This is not another blog post trying to convince you to buy more reusable bags, water bottles or containers. Don’t get me wrong, we use all those things already, so our family is already being less wasteful. However, the longer my boys are in school, the more I realize, I’m in no need to get the latest pretty container or aluminum bento box for school lunches. It might sound counter intuitive, since I am, in fact, a blogger that reviews products for the family. But I can tell you that I have always been lean on what products come into the home. Now more than ever, I think it’s unfair to always announce new products to buy before school. I mean, we are, after all, trying to teach our children to be friendlier to the earth, and be more conscious of what they do to the environment. In school, they have learned how to compost, how to garden and, most recently, how to host a school BBQ with little to no waste.
So why then should I be telling YOU to buy more things if I’m not going to? What I’m focusing on here, friends, is school supplies more than anything.
We can’t get around it; in school, each child needs supplies, and depending on your school system, you may even be asked to help supply the classroom with items too. I am all for helping our teachers where we can because they deserve it. But after a few years of getting the school supply list, I quickly realized we were accumulating items year after year at home since they were never used up.
This school year, I made a conscious effort to reuse as many items we had in the home already. What that meant was gathering all the duo-tangs, binders, papers, pencil crayons, pencils, erasers and markers into a big pile and going over the items one by one. So, for example, if their supply list had 12 pencil crayons, we searched for 12 pencil crayons in different colours and I sharpened them all for them.
Is it easy reuse school supplies?
I can tell you honestly, there were some feelings that my boys had on various occasions about reusing their school supplies. One of my sons hated the idea. He wanted new things. He wanted brand new pencil crayons in a brand-new box from the store. Why? At first, I thought he was just being spoiled. And of course, I gave him a speech that any of you would do as a responsible parent – about knowing how lucky he was, how he should be grateful for what he has, etc, etc. Them after listening more, I realized it wasn’t so much about being spoiled as it was about being nervous to not have the correct list of supplies.
Going back to school is daunting for kids, and their list is the first and only tangible thing from school that they have to begin the new year. So, his anxiety was coming out in the form of frustration. He may have sounded spoiled, but I soon realized he wanted to be ready for school, and for him, being ready meant, conforming to the list given to him by his teacher. If the list had a pencil case with two zippers, he felt he needed to have that pencil case, even though we had others at home.

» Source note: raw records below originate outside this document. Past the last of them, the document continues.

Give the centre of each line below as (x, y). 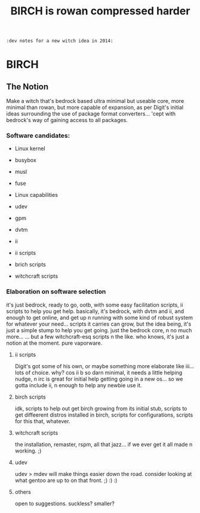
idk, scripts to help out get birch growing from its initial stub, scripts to (101, 408)
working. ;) (28, 451)
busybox (26, 160)
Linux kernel (30, 148)
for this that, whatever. (42, 421)
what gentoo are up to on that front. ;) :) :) (66, 480)
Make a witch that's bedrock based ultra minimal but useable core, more (95, 101)
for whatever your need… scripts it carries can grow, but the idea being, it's (99, 324)
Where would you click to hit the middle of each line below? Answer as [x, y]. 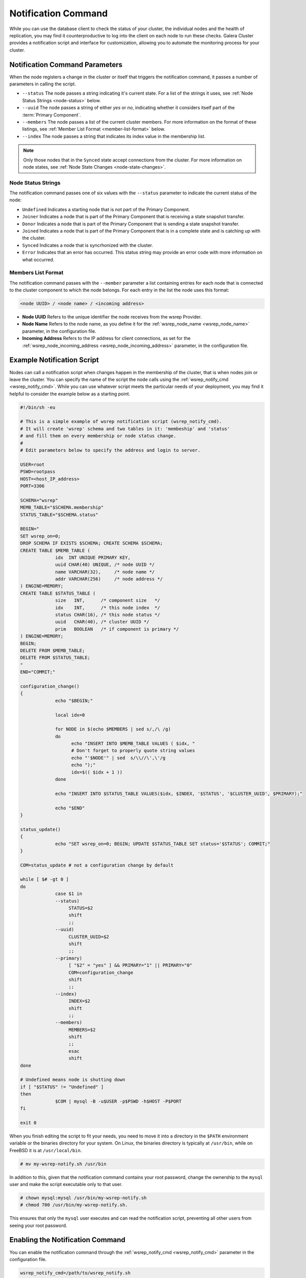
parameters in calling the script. [43, 84]
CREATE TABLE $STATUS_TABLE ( [58, 593]
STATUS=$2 [81, 908]
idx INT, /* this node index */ [108, 608]
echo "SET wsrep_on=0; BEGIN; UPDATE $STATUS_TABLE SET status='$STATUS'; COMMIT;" [163, 844]
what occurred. [38, 259]
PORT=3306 [32, 486]
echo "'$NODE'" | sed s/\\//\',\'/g [118, 758]
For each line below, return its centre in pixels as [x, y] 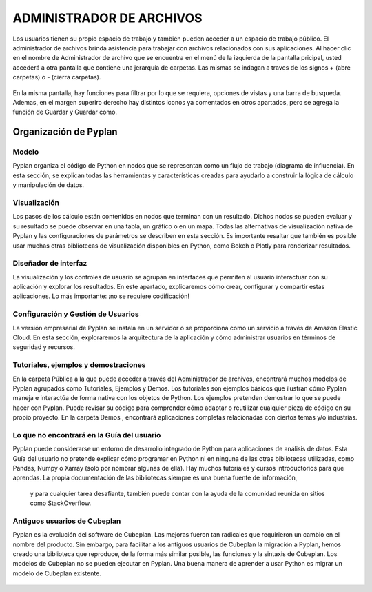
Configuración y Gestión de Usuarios [76, 314]
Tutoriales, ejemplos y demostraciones [79, 365]
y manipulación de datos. [49, 185]
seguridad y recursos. [44, 347]
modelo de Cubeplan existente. [57, 573]
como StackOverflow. [61, 503]
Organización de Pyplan [65, 132]
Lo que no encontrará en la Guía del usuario [87, 435]
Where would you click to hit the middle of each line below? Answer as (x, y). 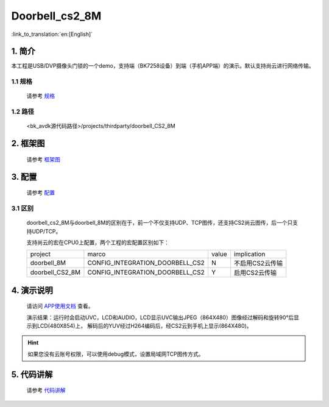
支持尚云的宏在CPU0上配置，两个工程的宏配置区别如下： (98, 242)
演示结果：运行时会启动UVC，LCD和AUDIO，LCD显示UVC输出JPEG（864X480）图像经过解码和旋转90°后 (160, 317)
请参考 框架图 (43, 159)
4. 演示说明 (32, 290)
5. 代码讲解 (32, 374)
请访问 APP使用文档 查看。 (60, 306)
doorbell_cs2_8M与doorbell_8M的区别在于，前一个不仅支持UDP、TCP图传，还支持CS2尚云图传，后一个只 (160, 223)
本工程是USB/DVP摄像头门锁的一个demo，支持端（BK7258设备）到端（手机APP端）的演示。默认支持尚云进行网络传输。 (163, 66)
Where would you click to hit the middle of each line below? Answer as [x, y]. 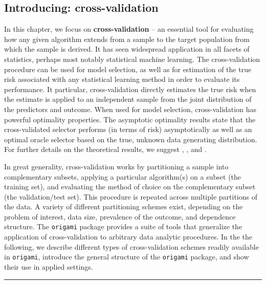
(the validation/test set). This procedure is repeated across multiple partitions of [131, 196]
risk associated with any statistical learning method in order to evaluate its [122, 79]
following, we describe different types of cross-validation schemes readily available [131, 246]
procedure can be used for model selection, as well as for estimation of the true [128, 69]
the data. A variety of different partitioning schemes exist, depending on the [124, 206]
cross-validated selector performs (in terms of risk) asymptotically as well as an [128, 129]
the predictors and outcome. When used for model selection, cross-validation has [130, 109]
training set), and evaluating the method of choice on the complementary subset [130, 187]
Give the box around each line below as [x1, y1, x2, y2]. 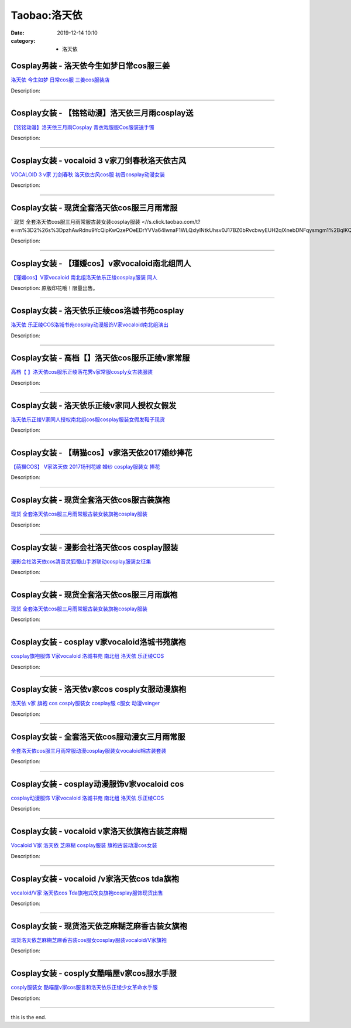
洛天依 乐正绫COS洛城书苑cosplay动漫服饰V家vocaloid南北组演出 [11, 321, 169, 328]
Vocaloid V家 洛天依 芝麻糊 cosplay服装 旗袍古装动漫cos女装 [11, 842, 157, 849]
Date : [11, 29, 25, 36]
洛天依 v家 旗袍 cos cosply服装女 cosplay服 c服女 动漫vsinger [11, 700, 160, 707]
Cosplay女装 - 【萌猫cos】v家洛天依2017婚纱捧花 [11, 448, 192, 457]
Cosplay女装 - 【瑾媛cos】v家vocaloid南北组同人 [11, 258, 191, 268]
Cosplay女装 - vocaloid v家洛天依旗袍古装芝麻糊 [11, 827, 187, 836]
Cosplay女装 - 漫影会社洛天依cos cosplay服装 [11, 542, 178, 552]

So, I had to have a deeper conversation about how we had been through this before, and the list is just a guideline to be ready for school. And I promised if he was missing anything, we would be sure to have it for him for school in the first week back.
Steps to Take
Once we had clarified the concept of reusing and how it would be just fine with their teachers, we arranged everything with the list in hand.
We checked off everything we had and set off to the store to gather the things we didn’t. In the end, we did need more duo-tangs and binders, but we had a lot of things already. Convincing my boys that a half-broken eraser was just as good as a brand new one took a little while, but they got into it and realized just how much we had.
And finally, we made a big bag of still really useful school supplies we didn’t need and we will be donating them. It was very important to let me boys know just how grateful we were to be able to give them what they needed and not hold on to things we did not, so that others could have as well.
Making old things new
When it comes to backpacks, lunch bags and pencil cases, it is very tempting to get new, especially when the back-to-school flyers come in. We found a way to make their old bags extra special. For the last few years, wherever we have travelled during the summer, we have bought the boys a patch. Sometimes, their summers end with three or four patches from different places in the world. Then, we bring their backpacks, lunch boxes and pencil cases in to a shoes repair store or tailor and they patch them all on (you need a special machine to get them in small places like straps and pockets). It doesn’t cost much, and the results are awesome. Their bags have been changing each year with new patches to talk about with their friends when they get to school.
Fundraising for the school
Many schools have a program for students to order their supplies and it is a form of fundraising for the school. While I think this is a wonderful system and an easy solution for getting everything in one step, consider what you have already. Our school made it a point to make this program flexible, allowing parents to change the list to what they need, instead of forcing parents to purchase everything on the list. If your school doesn’t have that option, you can always bring it up. And as a family, decide to help your school in other ways with fundraising during the year.
I hope this helps you think of school supplies differently. Every little change helps, and shows our children new ways to see how to help the environment as well as others.